I do not think so. Western actors must show that they have not forgotten the annexation of Crimea. Their support should not be conditional on Ukraine’s reform agenda. The territorial integrity of the country and its sovereignty are protected by international law. It is possible to support the Crimean Platform and at the same time remind Kiev that it must focus on specific reforms.
A few days ago, Ukrainian President Volodymyr Zelensky complained that the West weighs in terms of invitations to NATO, and always mentions corruption when talking about Kiev. Does Zelensky have reason to be frustrated or do you rather perceive his words as a reference for the domestic political scene?
Ukraine has often been in history between two blocs or powers. This significantly affects the debate on its political scene, which is associated with the fact that Ukraine is subordinate to someone or is in danger of having to submit to someone. On the one hand, it follows that Kiev insists that it will not give in to anyone. But there are also complaints that the West is not sufficiently engaged in Ukraine, that it is unaware of its strategic importance for European security. I guess that’s true. But Ukraine’s political elites are then to some extent relieved of their responsibility for what role they could play in achieving what they are talking about.
Germany and the United States have only recently reached an agreement on the completion of the Nord Stream 2 gas pipeline from Russia. Not only from Ukraine but also from other countries in the region, it is born without them. And that this is proof that the great powers are willing to conclude agreements without asking the countries of Central and Eastern Europe whether they are satisfied with them. Do you agree with this criticism?

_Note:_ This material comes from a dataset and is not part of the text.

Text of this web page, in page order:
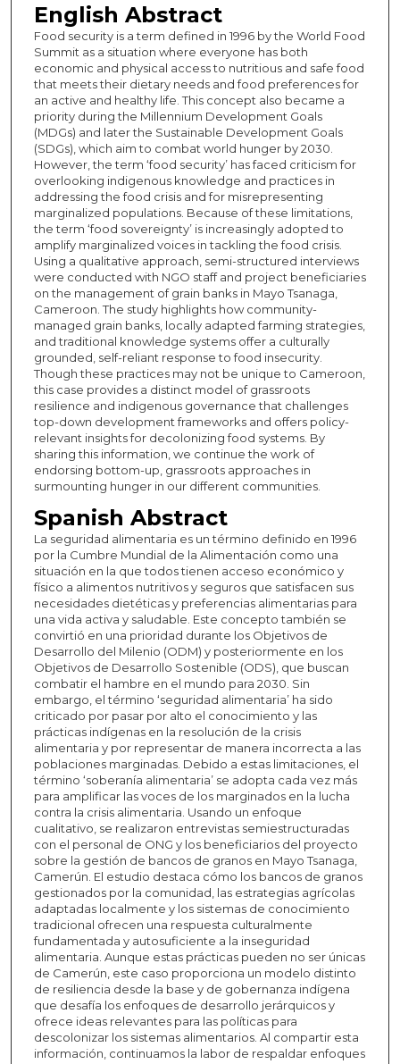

In general, it can be said that this is a problem. There is still a tendency in German politics that can be described as Russia being in the first place. German elites, but also those in France and elsewhere, must be constantly reminded that they must engage in dialogue with countries to the east of the EU and take into account the interests of countries such as Slovakia, the Czech Republic, Poland and the Baltic. The question is what could have been done differently about the US-Germany gas pipeline agreement. The fate of Nord Stream 2 should probably have been dealt with much more by several states. The current agreement is, in particular, that Washington wanted to show that it was interested in a positive relationship with Berlin. However, I do not support the construction of the pipeline, and we should send completely different signals to Russia as to whether and how to work with it. We should not be involved in a project that is clearly important to Moscow from a political and geopolitical point of view and that serves to strengthen the positions of the regime in the Kremlin and those who support it.